Severino Campos, do Sebo Balalaika, concorda que a insegurança figura como um gargalo importante para o declínio do bairro. “Estamos em uma decadência terrível. Revitalizaram o Beco da Lama, mas predomina, muitas vezes, a violência. Já ouvi muitos relatos de assalto, inclusive, de amigos”, diz Severino, que trabalha na região há 45 anos, grande parte (30 anos), na Vigário Bartolomeu, onde está hoje.

 Covid

A chegada dos shoppings, a pandemia de covid-19 e as mudanças de hábito dos clientes que, com a crise sanitária passaram a comprar pela internet, são os responsáveis pelas mudanças observadas atualmente, na avaliação do comerciante Manoel Cícero. Assim como Abimael, ele está na Cidade Alta há muito tempo, sendo boa parte no estabelecimento que montou em 1996 na Rio Branco para a venda de produtos alimentícios naturais como castanhas, doces, pastas e chás.

“Trabalhava na calçada do Bandern [Banco Estadual do RN] consertando relógios, vendendo pilhas e baterias. O banco fechou as portas e eu mudei de ramo. Montei uma lanchonete vizinho ao Hospital Varela Santiago, na Deodoro e em 1996 vim trabalhar no ramo de comidas naturais. Naquela época, para alugar um ponto era difícil porque os prédios eram muito disputados”, rememora o comerciante.

Manoel Cícero conta que a pandemia de covid-19 ajudou a aprofundar a situação de declínio já notada no bairro. No período da crise sanitária, afirma, as vendas pela internet dispararam e ele conseguiu manter parte da clientela de forma virtual. Hoje, metade das venda é realizada por delivery. Em razão disso, o movimento na loja caiu 50% de 2021 para cá. “Naquele ano, as vendas pela internet foram muito boas. A gente saía daqui lá pelas 22h, só atendendo aos pedidos”, conta.

Com o retorno presencial das atividades comerciais, o movimento caiu ainda mais e, mesmo com as vendas on-line, o comerciante não conseguiu manter o número de funcionários de antes. “O movimento era muito grande. Chegava dezembro e as lojas tinha que ficar abertas à noite também. Trabalhavam 10 pessoas comigo e ninguém dava conta, porque mava fila. Hoje são quatro funcionários”, relata.

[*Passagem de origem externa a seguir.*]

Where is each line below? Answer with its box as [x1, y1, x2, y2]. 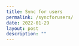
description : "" [6, 31, 47, 37]
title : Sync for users [6, 8, 63, 15]
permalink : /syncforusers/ [6, 14, 74, 20]
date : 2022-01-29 [6, 20, 50, 26]
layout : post [6, 25, 39, 32]
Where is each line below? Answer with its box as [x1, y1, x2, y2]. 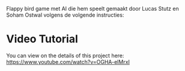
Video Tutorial [6, 32, 78, 46]
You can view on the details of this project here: [6, 52, 124, 59]
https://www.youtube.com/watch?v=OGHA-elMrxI [6, 58, 130, 65]
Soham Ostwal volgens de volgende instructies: [6, 11, 124, 18]
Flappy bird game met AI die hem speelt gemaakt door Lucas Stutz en [6, 5, 179, 12]
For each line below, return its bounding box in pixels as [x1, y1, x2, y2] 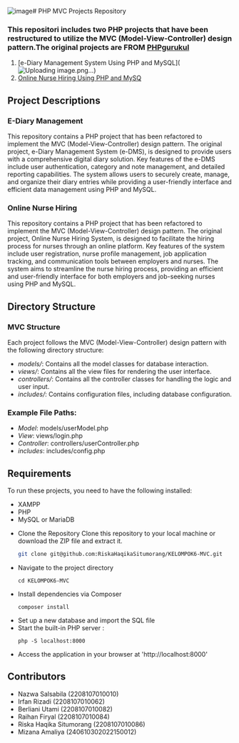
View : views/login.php [17, 432, 83, 440]
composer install [17, 603, 70, 610]
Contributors [7, 671, 66, 683]
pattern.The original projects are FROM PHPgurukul [7, 42, 190, 52]
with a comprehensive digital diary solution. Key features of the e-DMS [7, 154, 215, 163]
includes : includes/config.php [17, 447, 106, 455]
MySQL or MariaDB [17, 515, 75, 524]
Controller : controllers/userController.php [17, 439, 139, 448]

Prefeitura iniciou obras de revitalização do centro

Em maio deste ano, a Prefeitura iniciou as obras de revitalização da rua João Pessoa, na Cidade Alta, como estratégia para resgatar o comércio do bairro. A primeira etapa compreende o trecho localizado entre a avenida Rio Branco e a Princesa Isabel, que recebeu perfurações no solo para a fiação de iluminação e de cabos de telecomunicação subterrâneos. O presidente da Associação Viva o Centro, Rodrigo Vasconcelos, informou à reportagem que há uma preocupação por parte dos comerciantes com a continuidade das obras. 

“Essa etapa de escavação estava prevista para ser finalizada em meados deste mês, mas ainda não houve conclusão. A empresa responsável nos disse, na primeira semana de agosto, que o recapeamento da área começaria dali a oito dias, mas a gente não sabe quando terão início esses serviços. Só depois disso, é que começam a segunda etapa, a mais importante, que é a instalação de mobiliário urbano”, afirma Vasconcelos.

Procurada, a Secretaria Municipal de Serviços Urbanos (Semsur), que executa as obras, disse que o recapeamento só será executado quando a instalação da tubulação e da fiação subterrânea para iluminação no próximo trecho – entre a rua Felipe Camarão e a avenida Deodoro da Fonseca –  for concluída. 

A pasta não deu um prazo para isso acontecer, mas afirmou que os serviços em toda a João Pessoa (da Praça Padre João Maria até a Deodoro) devem durar até fevereiro do ano que vem.